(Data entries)
════════════════

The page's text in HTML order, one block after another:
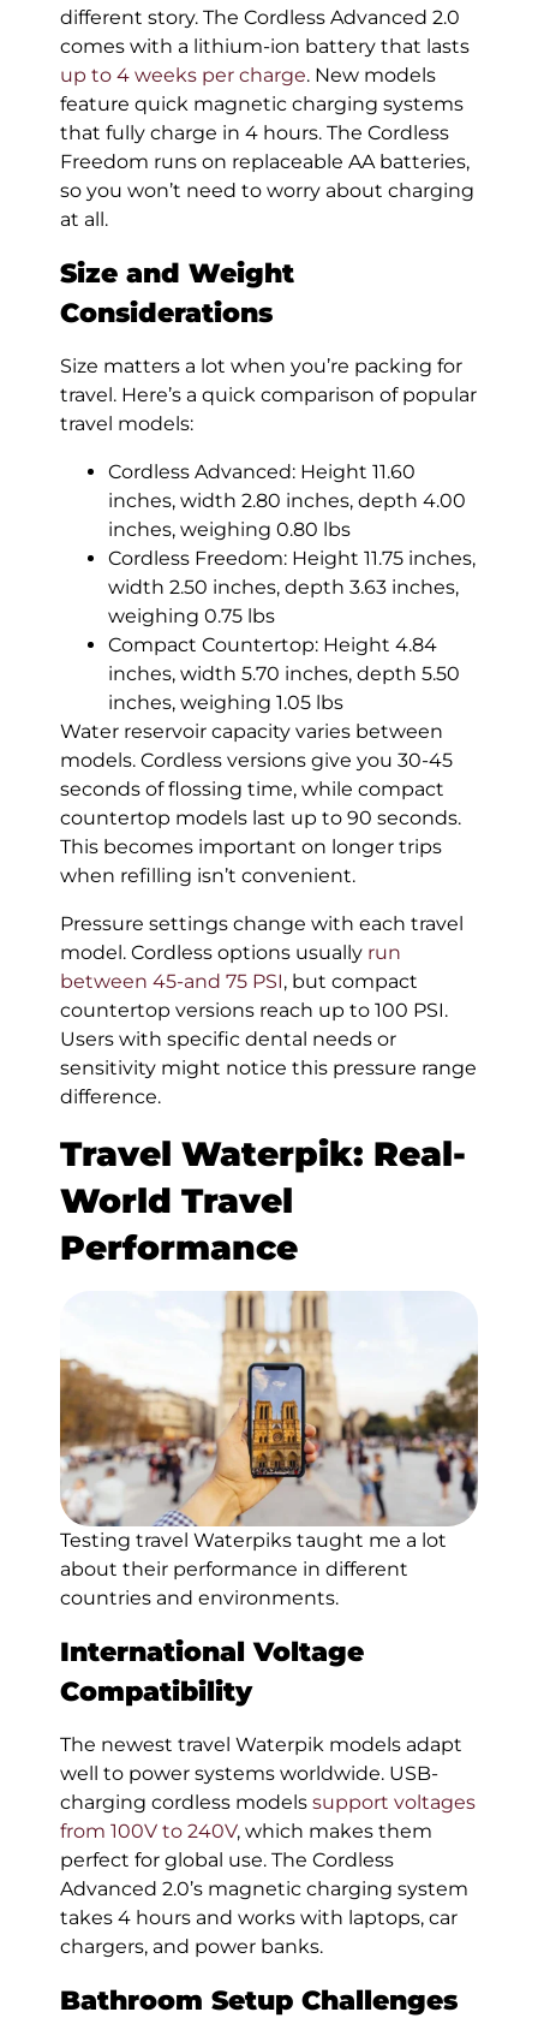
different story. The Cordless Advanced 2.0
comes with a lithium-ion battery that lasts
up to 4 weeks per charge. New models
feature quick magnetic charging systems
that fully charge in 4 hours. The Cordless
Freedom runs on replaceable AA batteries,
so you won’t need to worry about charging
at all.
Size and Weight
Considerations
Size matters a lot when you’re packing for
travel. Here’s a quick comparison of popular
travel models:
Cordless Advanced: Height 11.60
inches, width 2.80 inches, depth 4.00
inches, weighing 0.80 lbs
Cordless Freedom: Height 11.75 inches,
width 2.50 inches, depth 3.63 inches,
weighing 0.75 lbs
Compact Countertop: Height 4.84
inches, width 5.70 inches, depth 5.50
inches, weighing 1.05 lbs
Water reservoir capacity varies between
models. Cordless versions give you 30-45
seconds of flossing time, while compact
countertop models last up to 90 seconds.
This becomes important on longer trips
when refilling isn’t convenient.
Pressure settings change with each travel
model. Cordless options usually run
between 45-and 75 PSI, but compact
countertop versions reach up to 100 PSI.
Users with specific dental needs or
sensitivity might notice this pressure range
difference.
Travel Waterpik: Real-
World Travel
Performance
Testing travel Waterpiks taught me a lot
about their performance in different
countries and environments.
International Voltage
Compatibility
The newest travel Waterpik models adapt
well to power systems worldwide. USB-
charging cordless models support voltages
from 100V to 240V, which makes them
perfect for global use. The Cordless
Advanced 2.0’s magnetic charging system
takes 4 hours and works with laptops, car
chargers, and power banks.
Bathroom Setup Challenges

════════════════

• [How to complete this task]: Every record above should be set down exactly, with the pictures left out.

• [Response]:
The page's text in HTML order, one block after another:
different story. The Cordless Advanced 2.0
comes with a lithium-ion battery that lasts
up to 4 weeks per charge. New models
feature quick magnetic charging systems
that fully charge in 4 hours. The Cordless
Freedom runs on replaceable AA batteries,
so you won’t need to worry about charging
at all.
Size and Weight
Considerations
Size matters a lot when you’re packing for
travel. Here’s a quick comparison of popular
travel models:
Cordless Advanced: Height 11.60
inches, width 2.80 inches, depth 4.00
inches, weighing 0.80 lbs
Cordless Freedom: Height 11.75 inches,
width 2.50 inches, depth 3.63 inches,
weighing 0.75 lbs
Compact Countertop: Height 4.84
inches, width 5.70 inches, depth 5.50
inches, weighing 1.05 lbs
Water reservoir capacity varies between
models. Cordless versions give you 30-45
seconds of flossing time, while compact
countertop models last up to 90 seconds.
This becomes important on longer trips
when refilling isn’t convenient.
Pressure settings change with each travel
model. Cordless options usually run
between 45-and 75 PSI, but compact
countertop versions reach up to 100 PSI.
Users with specific dental needs or
sensitivity might notice this pressure range
difference.
Travel Waterpik: Real-
World Travel
Performance
Testing travel Waterpiks taught me a lot
about their performance in different
countries and environments.
International Voltage
Compatibility
The newest travel Waterpik models adapt
well to power systems worldwide. USB-
charging cordless models support voltages
from 100V to 240V, which makes them
perfect for global use. The Cordless
Advanced 2.0’s magnetic charging system
takes 4 hours and works with laptops, car
chargers, and power banks.
Bathroom Setup Challenges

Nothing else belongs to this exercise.